■ LISTED RECORDS ■
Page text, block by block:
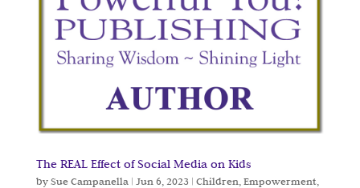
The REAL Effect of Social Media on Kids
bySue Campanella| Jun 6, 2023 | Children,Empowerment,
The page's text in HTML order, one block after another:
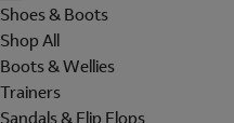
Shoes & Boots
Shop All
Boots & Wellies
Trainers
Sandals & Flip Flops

■ AIM OF THE EXERCISE ■
Write the listing out exactly, word for word, but omit the pictures.

■ ANSWER SPACE ■
Page text, block by block:
The REAL Effect of Social Media on Kids
bySue Campanella| Jun 6, 2023 | Children,Empowerment,
The page's text in HTML order, one block after another:
Shoes & Boots
Shop All
Boots & Wellies
Trainers
Sandals & Flip Flops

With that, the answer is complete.